* TASK TO CARRY OUT *
Reproduce the records precisely. Omit every picture.

* DATASET CONTENT *
---*---

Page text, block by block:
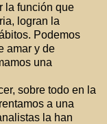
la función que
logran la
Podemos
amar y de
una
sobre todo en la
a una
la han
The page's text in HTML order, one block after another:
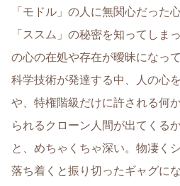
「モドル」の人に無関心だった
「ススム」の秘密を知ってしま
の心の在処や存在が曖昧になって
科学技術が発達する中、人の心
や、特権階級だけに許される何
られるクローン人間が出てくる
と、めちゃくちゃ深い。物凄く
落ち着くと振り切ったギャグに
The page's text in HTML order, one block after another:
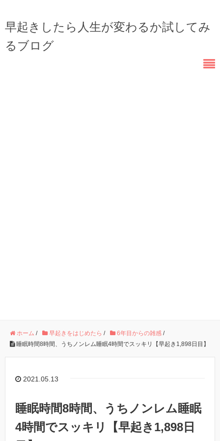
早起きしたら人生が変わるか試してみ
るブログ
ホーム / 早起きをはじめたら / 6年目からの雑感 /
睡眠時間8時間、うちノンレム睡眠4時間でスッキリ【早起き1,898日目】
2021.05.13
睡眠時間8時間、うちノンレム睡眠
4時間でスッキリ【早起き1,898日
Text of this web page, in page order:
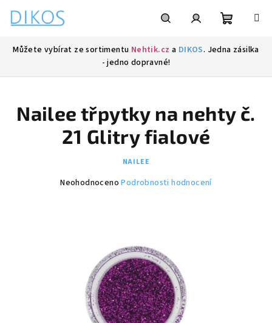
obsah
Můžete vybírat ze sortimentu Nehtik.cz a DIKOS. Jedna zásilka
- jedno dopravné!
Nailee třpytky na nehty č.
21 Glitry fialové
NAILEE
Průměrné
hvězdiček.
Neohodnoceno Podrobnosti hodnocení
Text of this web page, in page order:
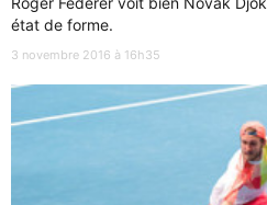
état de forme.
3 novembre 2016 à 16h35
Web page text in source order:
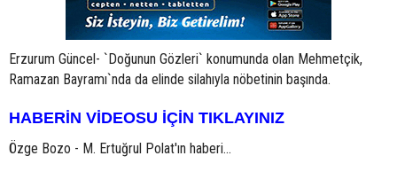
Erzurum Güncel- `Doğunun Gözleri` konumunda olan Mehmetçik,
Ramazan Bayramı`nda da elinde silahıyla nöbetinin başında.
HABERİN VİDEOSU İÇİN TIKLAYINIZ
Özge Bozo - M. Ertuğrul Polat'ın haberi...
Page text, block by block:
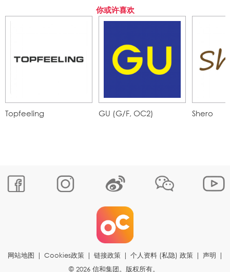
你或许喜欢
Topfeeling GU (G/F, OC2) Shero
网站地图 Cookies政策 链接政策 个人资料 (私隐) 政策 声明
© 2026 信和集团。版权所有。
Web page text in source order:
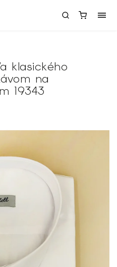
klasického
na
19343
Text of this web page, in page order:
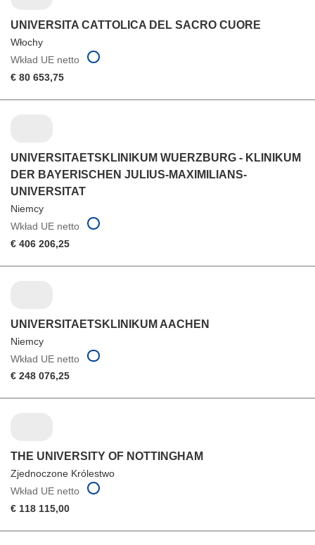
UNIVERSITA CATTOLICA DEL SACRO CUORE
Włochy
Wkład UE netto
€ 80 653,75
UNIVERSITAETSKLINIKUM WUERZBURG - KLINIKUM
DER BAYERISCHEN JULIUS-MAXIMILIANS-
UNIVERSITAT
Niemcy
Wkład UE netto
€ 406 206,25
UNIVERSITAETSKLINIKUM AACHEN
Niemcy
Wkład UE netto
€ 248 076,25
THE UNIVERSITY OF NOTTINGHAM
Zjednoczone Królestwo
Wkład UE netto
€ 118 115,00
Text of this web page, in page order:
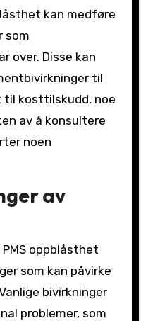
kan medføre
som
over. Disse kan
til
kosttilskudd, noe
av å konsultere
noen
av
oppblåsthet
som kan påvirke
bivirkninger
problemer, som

---*---

* ANSWER BOX *
Page text, block by block:
la función que
logran la
Podemos
amar y de
una
sobre todo en la
a una
la han
The page's text in HTML order, one block after another:
「モドル」の人に無関心だった
「ススム」の秘密を知ってしま
の心の在処や存在が曖昧になって
科学技術が発達する中、人の心
や、特権階級だけに許される何
られるクローン人間が出てくる
と、めちゃくちゃ深い。物凄く
落ち着くと振り切ったギャグに
The page's text in HTML order, one block after another:
早起きしたら人生が変わるか試してみ
るブログ
ホーム / 早起きをはじめたら / 6年目からの雑感 /
睡眠時間8時間、うちノンレム睡眠4時間でスッキリ【早起き1,898日目】
2021.05.13
睡眠時間8時間、うちノンレム睡眠
4時間でスッキリ【早起き1,898日
Text of this web page, in page order:
obsah
Můžete vybírat ze sortimentu Nehtik.cz a DIKOS. Jedna zásilka
- jedno dopravné!
Nailee třpytky na nehty č.
21 Glitry fialové
NAILEE
Průměrné
hvězdiček.
Neohodnoceno Podrobnosti hodnocení
Text of this web page, in page order:
état de forme.
3 novembre 2016 à 16h35
Web page text in source order:
Erzurum Güncel- `Doğunun Gözleri` konumunda olan Mehmetçik,
Ramazan Bayramı`nda da elinde silahıyla nöbetinin başında.
HABERİN VİDEOSU İÇİN TIKLAYINIZ
Özge Bozo - M. Ertuğrul Polat'ın haberi...
Page text, block by block:
你或许喜欢
Topfeeling GU (G/F, OC2) Shero
网站地图 Cookies政策 链接政策 个人资料 (私隐) 政策 声明
© 2026 信和集团。版权所有。
Web page text in source order:
klasického
na
19343
Text of this web page, in page order:
UNIVERSITA CATTOLICA DEL SACRO CUORE
Włochy
Wkład UE netto
€ 80 653,75
UNIVERSITAETSKLINIKUM WUERZBURG - KLINIKUM
DER BAYERISCHEN JULIUS-MAXIMILIANS-
UNIVERSITAT
Niemcy
Wkład UE netto
€ 406 206,25
UNIVERSITAETSKLINIKUM AACHEN
Niemcy
Wkład UE netto
€ 248 076,25
THE UNIVERSITY OF NOTTINGHAM
Zjednoczone Królestwo
Wkład UE netto
€ 118 115,00
Text of this web page, in page order:
kan medføre
som
over. Disse kan
til
kosttilskudd, noe
av å konsultere
noen
av
oppblåsthet
som kan påvirke
bivirkninger
problemer, som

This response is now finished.